Title	Managing Hybrid On-Chip Scratchpad and Cache Memories for Multi-Tasking Embedded Systems
Author	Zimeng Zhou, *Lei Ju, Zhiping Jia, Xin Li (Shandong University, China)
Page	pp. 423 - 428
Keyword	scratchpad memory, cache, multi-tasking, performance, energy efficiency
Abstract	On-chip memory management is essential in design of high performance and energy-efficient embedded systems. While many off-the-shelf embedded processors employ a hybrid on-chip SRAM architecture including both scratchpad memories (SPMs) and caches, many existing work on SPM management ignore the synergy between caches and SPMs. In this work, we propose a static SPM allocation strategy for the hybrid on-chip memory architecture in a multi-tasking environment, which minimizes the overall access latency and energy consumption of the instruction memory subsystem. We capture cache conflict misses via a fine-grained temporal cache behavior model. An integer linear programming (ILP) based formulation is proposed to generate an function-level SPM allocation scheme, where both intra- and inter-task cache interference as well as access frequency are captured for an optimal memory subsystem design. Compared with the state-of-the-art static SPM allocation strategy in a multi-tasking environment, experimental results show that our SPM management scheme achieves 30.51% further improvement in instruction memory subsystem performance, and up to 34.92% in terms of energy saving.
Slides

5A-3 (Time: 14:40 - 15:05)

Title	Optimizing Thread-to-Core Mapping on Manycore Platforms with Distributed Tag Directories
Author	*Guantao Liu, Tim Schmidt, Rainer Doemer (University of California, Irvine, U.S.A.), Ajit Dingankar, Desmond Kirkpatrick (Intel Corporation, U.S.A.)
Page	pp. 429 - 434
Keyword	thread-to-core mapping, manycore platforms, on-chip communication
Abstract	With the increasing demand for parallel computing power, manycore platforms are attracting more and more attention due to their potential to improve performance and scalability of parallel applications.
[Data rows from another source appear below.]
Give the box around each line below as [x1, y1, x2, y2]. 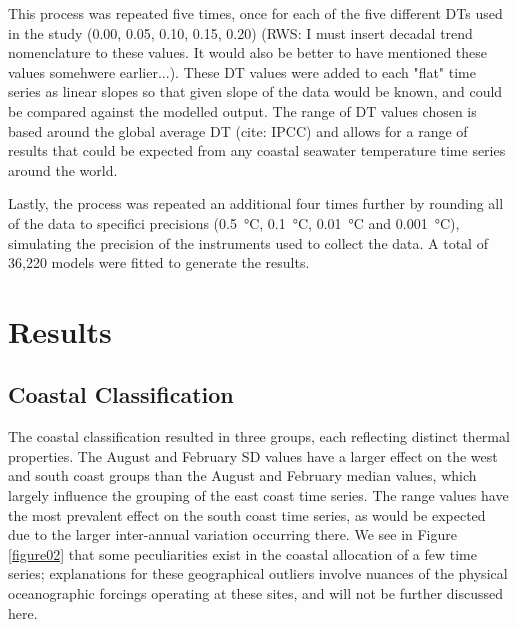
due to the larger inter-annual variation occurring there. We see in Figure [8, 524, 457, 545]
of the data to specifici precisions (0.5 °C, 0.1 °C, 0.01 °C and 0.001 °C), [8, 212, 460, 233]
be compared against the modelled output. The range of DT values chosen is [8, 100, 477, 121]
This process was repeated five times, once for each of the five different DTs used [8, 3, 503, 23]
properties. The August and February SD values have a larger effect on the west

However, as the core count increases, core-to-core communication becomes expensive. For manycore architectures using directory-based cache coherence protocols, the core-to-core communication latency depends not only on the physical placement on the chip, but also on the location of the distributed cache tag directory. In this paper, we first define the concept of core distance for multicore and manycore architectures. Using a ping-pong spin-lock benchmark, we quantify the core distance on a ring-network platform and propose an approach to optimize thread-to-core mapping in order to minimize on-chip communication overhead. In our experiments, our approach speeds up communication-intensive benchmarks by more than 25% on average over the Linux default mapping strategy.
Slides

5A-4 (Time: 15:05 - 15:30)

Title	Accelerating Non-Volatile/Hybrid Processor Cache Design Space Exploration for Application Specific Embedded Systems
Author	*Mohammad Shihabul Haque, Ang Li, Akash Kumar (National University of Singapore, Singapore), Qingsong Wei (Data Storage Institute, Singapore)
Page	pp. 435 - 440
Keyword	Cache, Embedded, NVM, Hybrid, Modeling
Abstract	In this article, we propose a technique to accelerate non-volatile/hybrid of volatile and non-volatile processor cache design space exploration for application specific embedded systems. Utilizing a novel cache behavior modeling equation and a new accurate cache miss prediction mechanism, our proposed technique can accelerate NVM/hybrid FIFO processor cache design space exploration for SPEC CPU 2000 applications up to 249 times compared to the conventional approach.